In an interview for The Plant Journal Features, GREEN-IT member Rubén Vicente highlights the work of the PEM lab and how their use of combined field-phenotyping and metabolomics techniques is contributing to breeders and farmers, as well as the scientific community

Climate change and increased food demand call for an urgent need to generate improved crops, with a greater capacity to adapt and persist. In an interview with The Plant Journal, ITQB NOVA Principal Investigator of the Plant Ecophysiology and Metabolism (PEM) lab and GREEN-IT member Rubén Vicente discusses how the lab’s research is contributing to solutions to fight these global issues.

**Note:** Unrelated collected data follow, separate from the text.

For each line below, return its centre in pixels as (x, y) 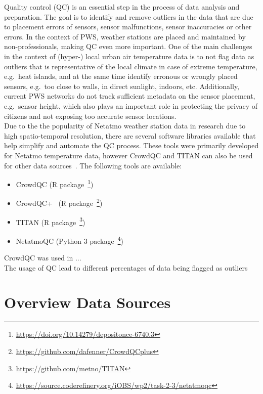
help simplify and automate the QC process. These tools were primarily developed (131, 145)
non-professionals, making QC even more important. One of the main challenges (128, 46)
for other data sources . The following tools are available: (93, 165)
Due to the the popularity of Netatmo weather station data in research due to (125, 126)
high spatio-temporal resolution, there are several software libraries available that (130, 135)
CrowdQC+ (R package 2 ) (59, 202)
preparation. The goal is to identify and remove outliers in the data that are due (129, 16)
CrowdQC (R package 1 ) (55, 183)
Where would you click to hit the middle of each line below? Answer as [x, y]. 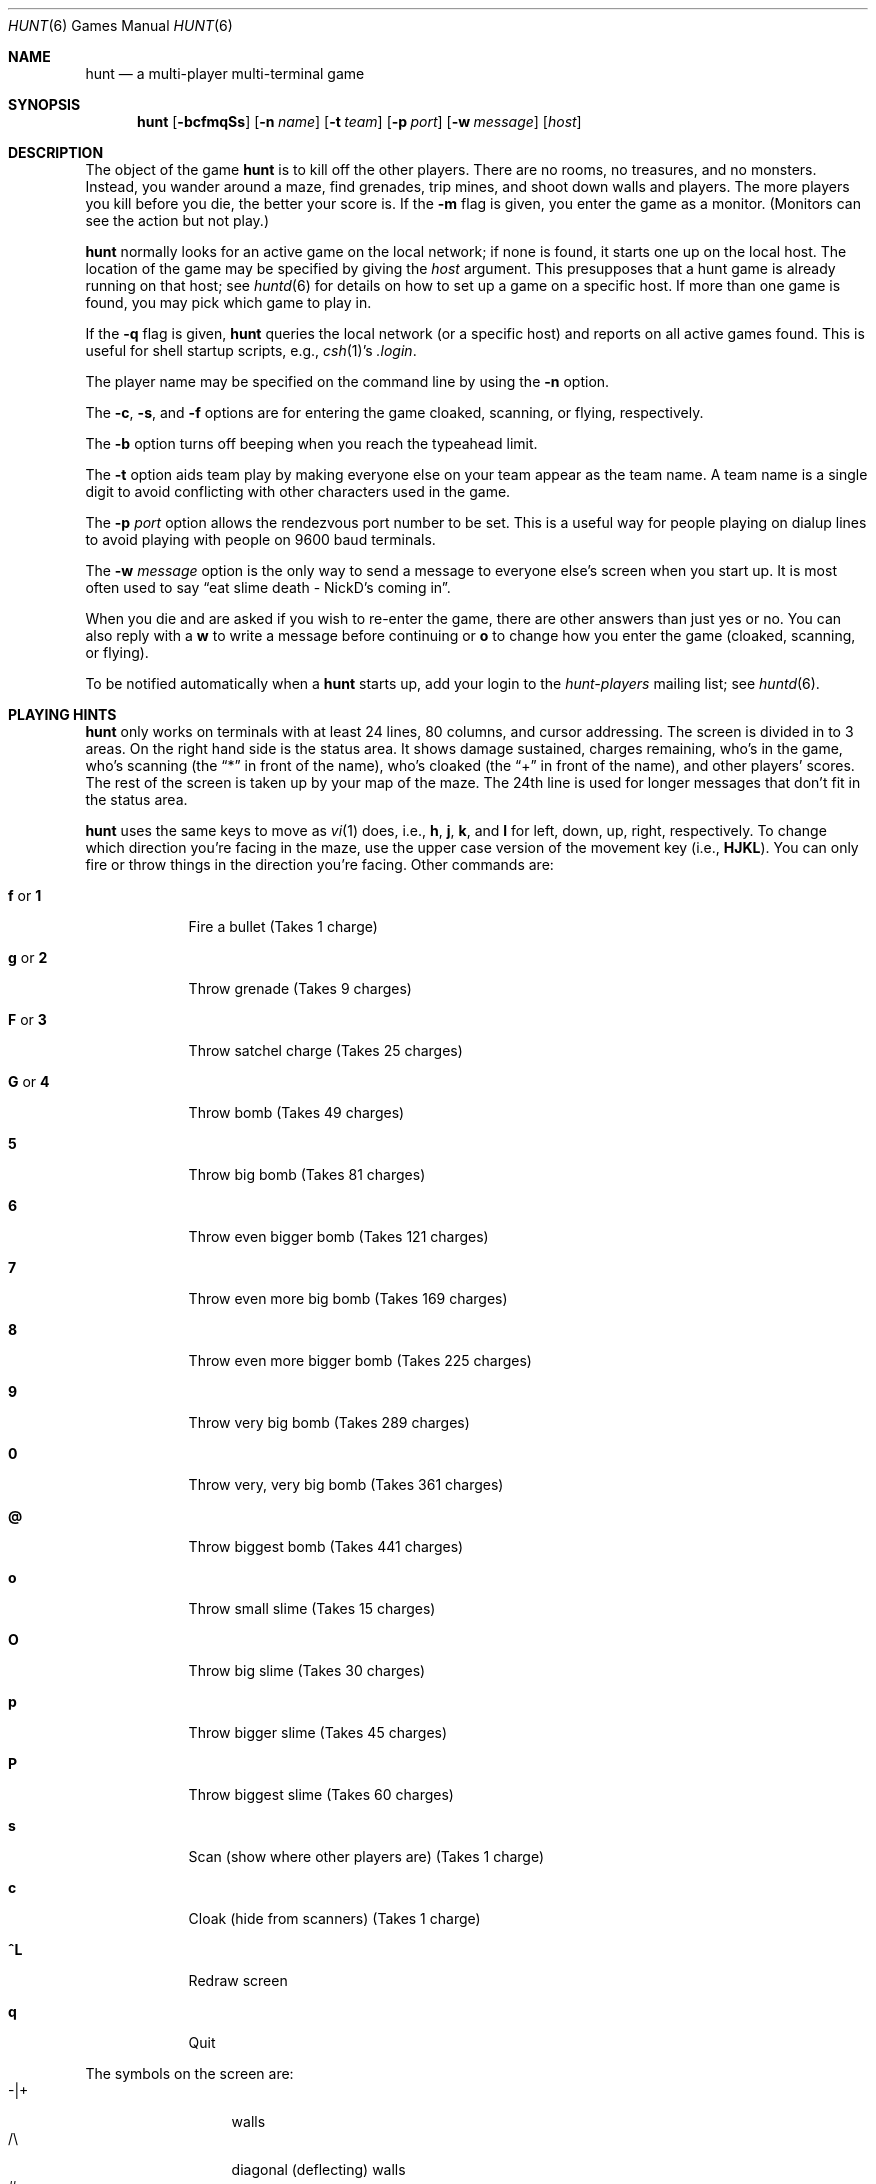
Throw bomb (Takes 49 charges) [296, 1112]
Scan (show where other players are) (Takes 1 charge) [366, 1856]
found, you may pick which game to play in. [228, 302]
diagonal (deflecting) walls [318, 2169]
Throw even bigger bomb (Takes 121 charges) [338, 1236]
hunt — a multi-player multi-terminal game [225, 73]
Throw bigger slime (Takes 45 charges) [318, 1732]
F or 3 [27, 1019]
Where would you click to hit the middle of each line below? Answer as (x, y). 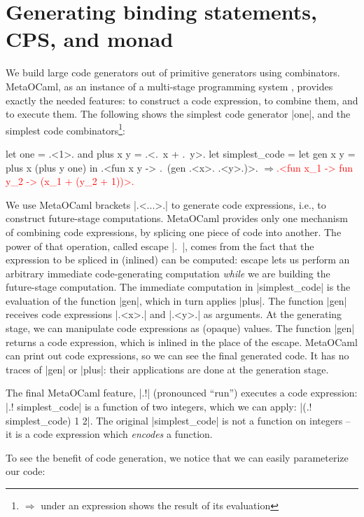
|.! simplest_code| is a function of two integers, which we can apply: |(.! (159, 407)
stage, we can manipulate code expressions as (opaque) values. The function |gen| (180, 328)
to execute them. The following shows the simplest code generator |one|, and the (178, 114)
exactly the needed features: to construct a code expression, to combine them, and (182, 100)
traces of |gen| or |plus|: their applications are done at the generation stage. (167, 369)
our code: (26, 471)
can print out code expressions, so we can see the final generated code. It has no (177, 356)
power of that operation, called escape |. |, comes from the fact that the (160, 246)
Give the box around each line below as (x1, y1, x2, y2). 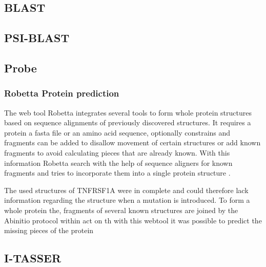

At the PEM lab, the combination of field-phenotyping and plant metabolomic techniques is not unheard of. “We combine both things since in order to clarify what’s behind a given phenotype; we need to understand the metabolic mechanism of the response and not just follow grain yield,” explains Rubén Vicente to The Plant Journal.  However, it is the researchers’ close relationship with breeders and farmers that allows for an accurate translation of this knowledge into application. “(…) we work closely with breeders and actually support breeding programs with high-throughput phenotyping to cover many growth plots and select better-performing and more climate-tolerant varieties very fast,” says the researcher,  “(…) the knowledge is flowing directly to the farmers by releasing the best varieties each year on a seasonal and regional basis, and this works vice versa when breeders and sometimes even farmers raise the need to develop a phenotyping technique for a specific trait or organ based on their experience”.

Also discussed is the fact that as cereals are no longer being studied at the whole plant level alone, but are rather analyzed by organs, this leads to the finding of new interesting targets for breeders. Such is the case of the ear organ - the grain-bearing tip part of the stem in wheat and other cereals -, whose photosynthetic performance has been linked to yield, and has therefore also been a subject of interest for the PEM lab.  “Our work and others clearly show that canopy and, particularly, ear photosynthesis matters!” argues Rubén.